# Checking wich is the best preprocessing methdos combo 
### Binary and Ternary Datasets

## Importing Packages

In [None]:
# Importing packages

import pandas as pd
import numpy as np

from pprint import pprint

from imblearn.under_sampling import RandomUnderSampler
from imblearn.over_sampling import SMOTE
from imblearn.combine import SMOTEENN
from collections import Counter

from sklearn.feature_selection import SelectKBest, chi2
from sklearn.preprocessing import StandardScaler, MinMaxScaler
from sklearn.model_selection import train_test_split
from sklearn.metrics import classification_report, confusion_matrix, precision_recall_fscore_support
from sklearn.model_selection import train_test_split
from sklearn.decomposition import PCA

import tensorflow as tf
from tensorflow.keras.models import Sequential
from tensorflow.keras.layers import Dense
from tensorflow.keras.optimizers import Adam

## Loading datasets

In [None]:
# loading dataset and handle a subset of it
path_2 = "datasets/diabetes_binary_health_indicators_BRFSS2015.csv"
path_3 = "datasets/diabetes_012_health_indicators_BRFSS2015.csv"

df = pd.read_csv(path_2)
df_t = pd.read_csv(path_3)

## Performing the preprocessing methods combination

### Binary Dataset

In [None]:
# Removing duplicates

df.drop_duplicates(inplace = True)
print(f"Remaining duplicates: {df.duplicated().sum()}.")

# Droping columns that are not relevant for the model

columns = ["PhysHlth","Veggies","NoDocbcCost"]

# [WITHOUT FEATURE SELECTION if columns is commented]

df = df.drop(columns=columns)

# PREPARING THE DATA BEFORE AND AFTER THE DATA SPLITTING

# Checking the class distribution before balancing
print("Before balancing:", Counter(df['Diabetes_binary']))

X = df.drop(columns=['Diabetes_binary'])
y = df['Diabetes_binary']

f1s_svm, precisions_svm, recalls_svm = [], [], []
f1s_rf, precisions_rf, recalls_rf = [], [], []
f1s_nn, precisions_nn, recalls_nn = [], [], []

n_runs = 10
for run in range(n_runs):

    # Spltting the data

    X_train, X_test, y_train, y_test = train_test_split(X, y, test_size=0.2, random_state=run)

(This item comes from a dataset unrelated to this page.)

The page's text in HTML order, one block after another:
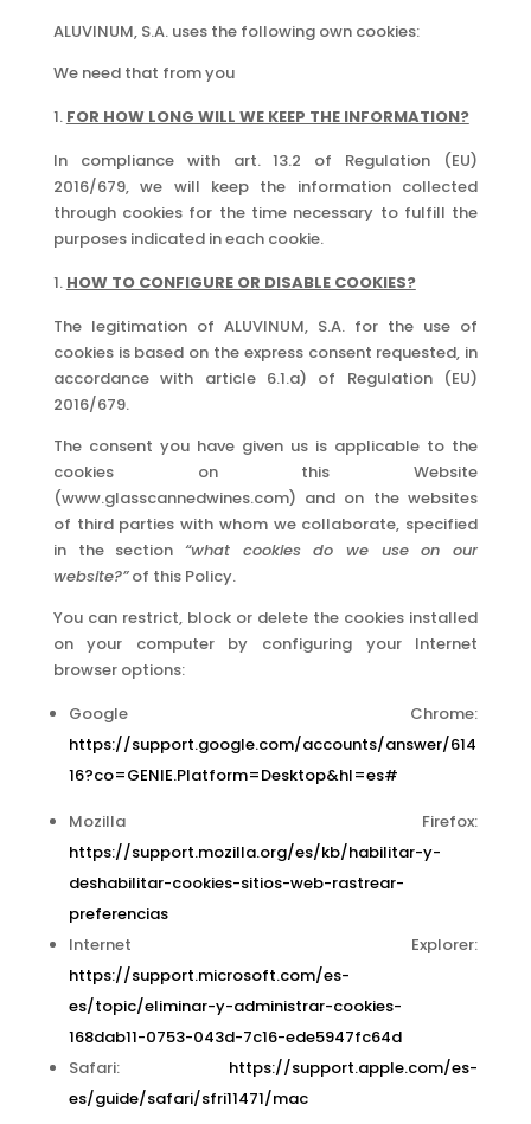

    # Doing Normalization after splitting to avoid data leakage

    #scaler2 = MinMaxScaler()
    #X_train_normalized2 = scaler.fit_transform(X_train2)
    #X_test_normalized2 = scaler.transform(X_test2)

    # Doing Standardization after splitting to avoid data leakage

    scaler = StandardScaler()
    X_train_scaled2 = scaler.fit_transform(X_train2)
    X_test_scaled2 = scaler.transform(X_test2)

    # SMOTE ENN for Oversampling/undersampling

    smote_enn2 = SMOTEENN(random_state=run, n_jobs=-1, sampling_strategy=0.6)
    X_train_resampled2, y_train_resampled2 = smote_enn2.fit_resample(X_train_scaled2, y_train2)
    print("[Binary] After SMOTE ENN:", Counter(y_train_resampled2))

    # SMOTE for Oversampling

    #smote2 = SMOTE(random_state=run, n_jobs=-1, sampling_strategy=0.6)
    #X_train_resampled2, y_train_resampled2 = smote2.fit_resample(X_train_scaled2, y_train2)
    #print("[Binary] After SMOTE:", Counter(y_train_resampled2))

    # Random Undersampling

    undersample2 = RandomUnderSampler(sampling_strategy="auto", random_state=run)
    X_resampled2, y_resampled2 = undersample2.fit_resample(X_train_resampled2, y_train_resampled2)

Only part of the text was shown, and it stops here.